Presse-Archiv 2002
Recyclingbetrieb Azur schont die Umwelt, schafft Arbeit und erfreut Bastler
Resterampe und Sprungbrett zugleich
30.08.2002
Darmstadt/Mühltal - Ein Scherblatt für den Rasenmäher, die Batterieklappe fürs Telefon, ein Bullauge für die Waschmaschine, Kleinteile für Atari Computer oder Stichsäge - für ein paar Cents findet man beim kreiseigenen Recyclingbetrieb "Azur" in Mühltal fast alles, was defekte Altgeräte wieder in Schwung bringt, aber im Einzelhandel und oft selbst beim Hersteller nicht mehr zu bekommen ist. Auch Plattenspieler, der aktuelle Nostalgie-Hit, und regelrechte Juwelen wie Braun-Mixer und Klapptoaster, antiquierte Lampen, Ventilatoren oder Messgeräte gehören zum umfangreichen Sortiment der Resterampe. Doch "Azur" ist mehr als ein Dorado für Bastler und Sammler. Landrat Alfred Jakoubek spricht dem Unternehmen sogar einen gesamtgesellschaftlichen Nutzen zu: "Hier verbinden sich Service für die Bürger, Umweltschutz und Arbeitsmarktpolitik in einem beispielhaften Projekt."
Der Betrieb bietet Sozialhilfeempfängern ein Sprungbrett ins Berufsleben. 21 Personen, darunter fünf Frauen, sind zurzeit dort beschäftigt. Ihre Arbeitsverträge laufen jeweils über 18 Monate.

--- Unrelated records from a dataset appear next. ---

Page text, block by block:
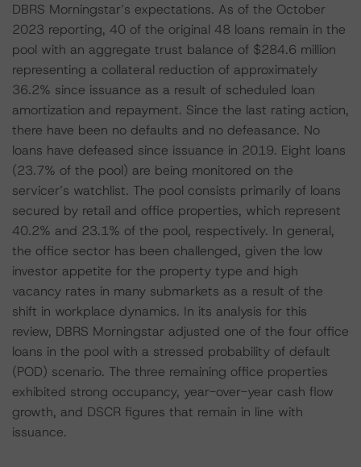
DBRS Morningstar’s expectations. As of the October
2023 reporting, 40 of the original 48 loans remain in the
pool with an aggregate trust balance of $284.6 million
representing a collateral reduction of approximately
36.2% since issuance as a result of scheduled loan
amortization and repayment. Since the last rating action,
there have been no defaults and no defeasance. No
loans have defeased since issuance in 2019. Eight loans
(23.7% of the pool) are being monitored on the
servicer’s watchlist. The pool consists primarily of loans
secured by retail and office properties, which represent
40.2% and 23.1% of the pool, respectively. In general,
the office sector has been challenged, given the low
investor appetite for the property type and high
vacancy rates in many submarkets as a result of the
shift in workplace dynamics. In its analysis for this
review, DBRS Morningstar adjusted one of the four office
loans in the pool with a stressed probability of default
(POD) scenario. The three remaining office properties
exhibited strong occupancy, year-over-year cash flow
growth, and DSCR figures that remain in line with
issuance.
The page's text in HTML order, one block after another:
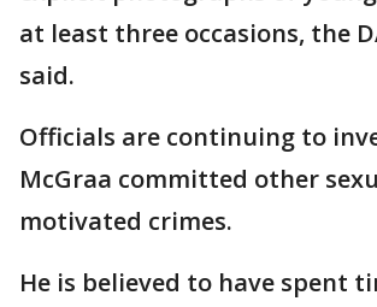
at least three occasions, the
said.
Officials are continuing to
McGraa committed other
motivated crimes.
He is believed to have spent
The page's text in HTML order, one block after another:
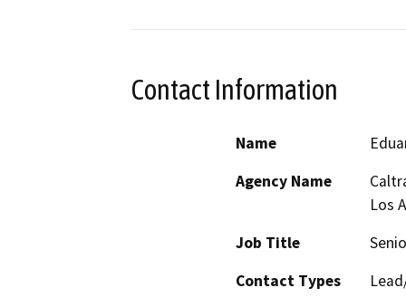
Contact Information
Name
Agency Name
Los
Job Title
Contact Types
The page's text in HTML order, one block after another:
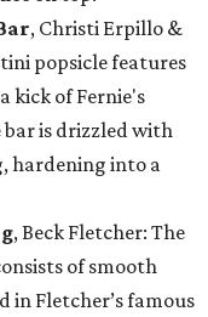
, Christi Erpillo &
popsicle features
kick of Fernie's
bar is drizzled with
hardening into a
, Beck Fletcher: The
of smooth
in Fletcher’s famous
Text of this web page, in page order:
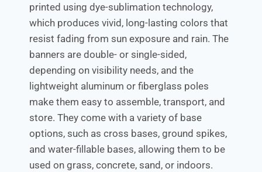
printed using dye-sublimation technology,
which produces vivid, long-lasting colors that
resist fading from sun exposure and rain. The
banners are double- or single-sided,
depending on visibility needs, and the
lightweight aluminum or fiberglass poles
make them easy to assemble, transport, and
store. They come with a variety of base
options, such as cross bases, ground spikes,
and water-fillable bases, allowing them to be
used on grass, concrete, sand, or indoors.
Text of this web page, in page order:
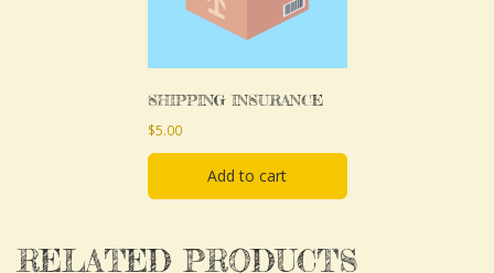
SHIPPING INSURANCE
$5.00
Add to cart
RELATED PRODUCTS
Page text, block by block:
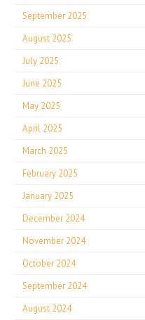
September 2025
August 2025
July 2025
June 2025
May 2025
April 2025
March 2025
February 2025
January 2025
December 2024
November 2024
October 2024
September 2024
August 2024
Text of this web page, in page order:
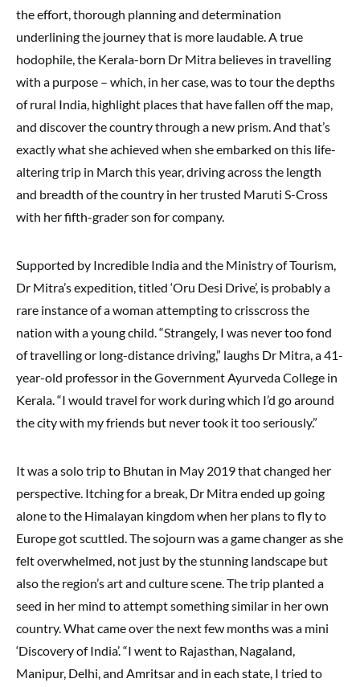
the effort, thorough planning and determination
underlining the journey that is more laudable. A true
hodophile, the Kerala-born Dr Mitra believes in travelling
with a purpose – which, in her case, was to tour the depths
of rural India, highlight places that have fallen off the map,
and discover the country through a new prism. And that’s
exactly what she achieved when she embarked on this life-
altering trip in March this year, driving across the length
and breadth of the country in her trusted Maruti S-Cross
with her fifth-grader son for company.
Supported by Incredible India and the Ministry of Tourism,
Dr Mitra’s expedition, titled ‘Oru Desi Drive’, is probably a
rare instance of a woman attempting to crisscross the
nation with a young child. “Strangely, I was never too fond
of travelling or long-distance driving,” laughs Dr Mitra, a 41-
year-old professor in the Government Ayurveda College in
Kerala. “I would travel for work during which I’d go around
the city with my friends but never took it too seriously.”
It was a solo trip to Bhutan in May 2019 that changed her
perspective. Itching for a break, Dr Mitra ended up going
alone to the Himalayan kingdom when her plans to fly to
Europe got scuttled. The sojourn was a game changer as she
felt overwhelmed, not just by the stunning landscape but
also the region’s art and culture scene. The trip planted a
seed in her mind to attempt something similar in her own
country. What came over the next few months was a mini
‘Discovery of India’. “I went to Rajasthan, Nagaland,
Manipur, Delhi, and Amritsar and in each state, I tried to
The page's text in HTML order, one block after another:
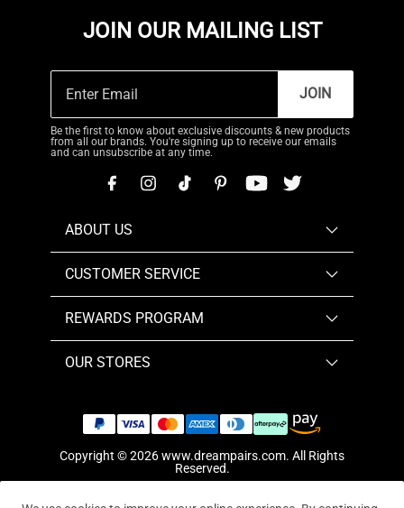
JOIN OUR MAILING LIST
JOIN
Be the first to know about exclusive discounts & new products
from all our brands. You're signing up to receive our emails
and can unsubscribe at any time.
ABOUT US
CUSTOMER SERVICE
REWARDS PROGRAM
OUR STORES
Copyright © 2026www.dreampairs.com. All Rights
Reserved.
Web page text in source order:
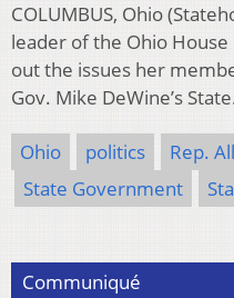
COLUMBUS, Ohio
leader of the Ohio House
out the issues her
Gov. Mike DeWine’s
Ohio politics
Rep.
State Government
Communiqué
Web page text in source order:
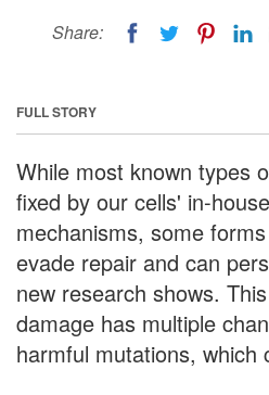
Share:
FULL STORY
While most known types
fixed by our cells' in-
mechanisms, some
evade repair and can
new research shows.
damage has multiple
harmful mutations, which
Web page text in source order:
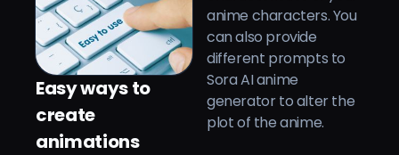
Easy ways to
create
animations
anime characters. You
can also provide
different prompts to
Sora AI anime
generator to alter the
plot of the anime.
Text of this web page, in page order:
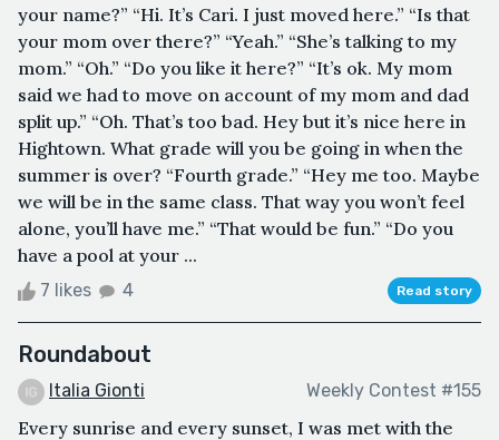
your name?” “Hi. It’s Cari. I just moved here.” “Is that
your mom over there?” “Yeah.” “She’s talking to my
mom.” “Oh.” “Do you like it here?” “It’s ok. My mom
said we had to move on account of my mom and dad
split up.” “Oh. That’s too bad. Hey but it’s nice here in
Hightown. What grade will you be going in when the
summer is over? “Fourth grade.” “Hey me too. Maybe
we will be in the same class. That way you won’t feel
alone, you’ll have me.” “That would be fun.” “Do you
have a pool at your ...
7 likes 4 Read story
Roundabout
Italia Gionti Weekly Contest #155
Every sunrise and every sunset, I was met with the
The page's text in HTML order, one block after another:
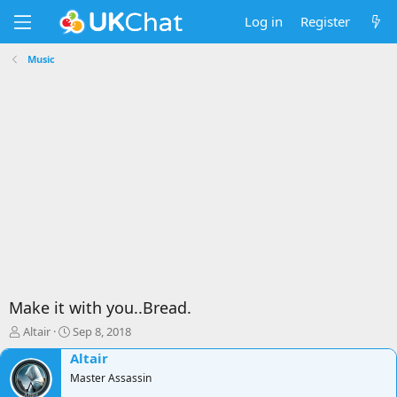
Log in Register
Music
Make it with you..Bread.
T
h
r
e
Altair
S
t
a
r
Sep 8, 2018
Altair
Master Assassin

Angeleitet von einem Elektromeister und einem Elektrotechniker und betreut von einer Sozialpädagogin können sie in diesem Zeitraum Fachkenntnisse erwerben, ihre Fertigkeiten ausbauen, sich persönlich stabilisieren und damit ihre Vermittlungschancen erheblich verbessern. Je nachdem, wo Lücken bestehen, werden ihnen verschiedene Qualifzierungsmöglichkeiten eröffnet, beispielsweise Kurse in technischem Deutsch, EDV, Gabelstaplerfahren, Gefahrstoffkunde oder Arbeitssicherheit. Es gibt ein Bewerbungstraining, manche machen den Führerschein oder absolvieren ein Praktikum, anderen hilft die Rückenschule, ihre körperliche Belastbarkeit zu erhöhen. In der vor sechs Jahren eingerichteten Azur-Zentrale in Mühltal/Nieder Ramstadt wird Elektro- und Elektronikschrott aus dem ganzen Landkreis gesammelt, zerlegt, sortiert und den unterschiedlichen Materialien entsprechend an Verwertungsstellen weitergeleitet. Gut erhaltene Haushaltsgeräte landen in der seit rund zwei Jahren bestehenden Reparaturwerkstatt in Alsbach Hähnlein, werden dort instand gesetzt und mit Garantie an sparsame Menschen und Sozialhilfeempfänger verkauft. So trägt Azur mit dazu bei, dass die Müllgebühren vergleichsweise günstig bleiben und Darmstadt-Dieburg mit einem Pro-Kopf-Aufkommen von 6,1 Kilogramm Elektroschrott bereits im Jahr 2001 den Zielwert der Europäischen Union für 2005 - 6 Kilo - überschritten hat.
Berge ausrangierter Sachen durchlaufen den Recyclingbetrieb: im vorigen Jahr insgesamt mehr als 1.400 Tonnen Sammelgut, darunter rund 11.300 Fernsehapparate und Monitore, 8.800 Trockner, Wasch- und Spülmaschinen sowie 3.700 Herde, 430 Tonnen Kleingeräte und Computer, 23 Tonnen Staubsauger und 8,5 Tonnen Leuchtstoffröhren.